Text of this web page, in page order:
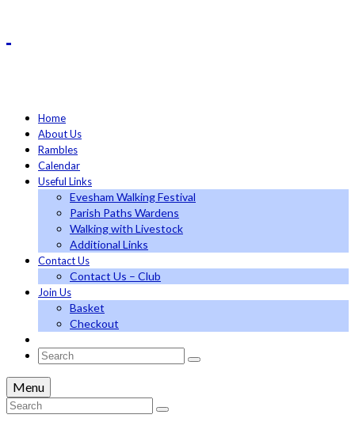
Home
About Us
Rambles
Calendar
Useful Links
Evesham Walking Festival
Parish Paths Wardens
Walking with Livestock
Additional Links
Contact Us
Contact Us – Club
Join Us
Basket
Checkout
Search
Menu
Search
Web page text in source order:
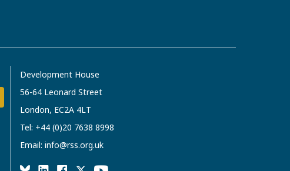
Development House
56-64 Leonard Street
London, EC2A 4LT
Tel: +44 (0)20 7638 8998
Email: info@rss.org.uk
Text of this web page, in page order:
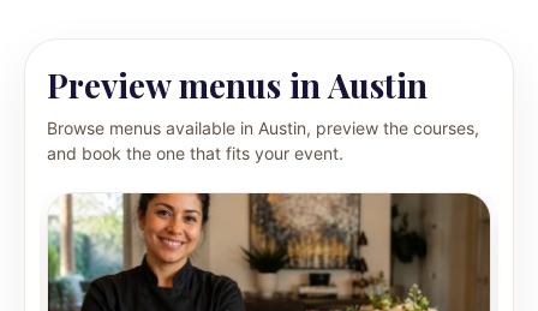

+ + + + + + +

Here the requirement is to restate exactly the line holding "Web page text" and every later line through the end of the material, omitting pictures.

Web page text in source order:
Development House
56-64 Leonard Street
London, EC2A 4LT
Tel: +44 (0)20 7638 8998
Email: info@rss.org.uk
Text of this web page, in page order:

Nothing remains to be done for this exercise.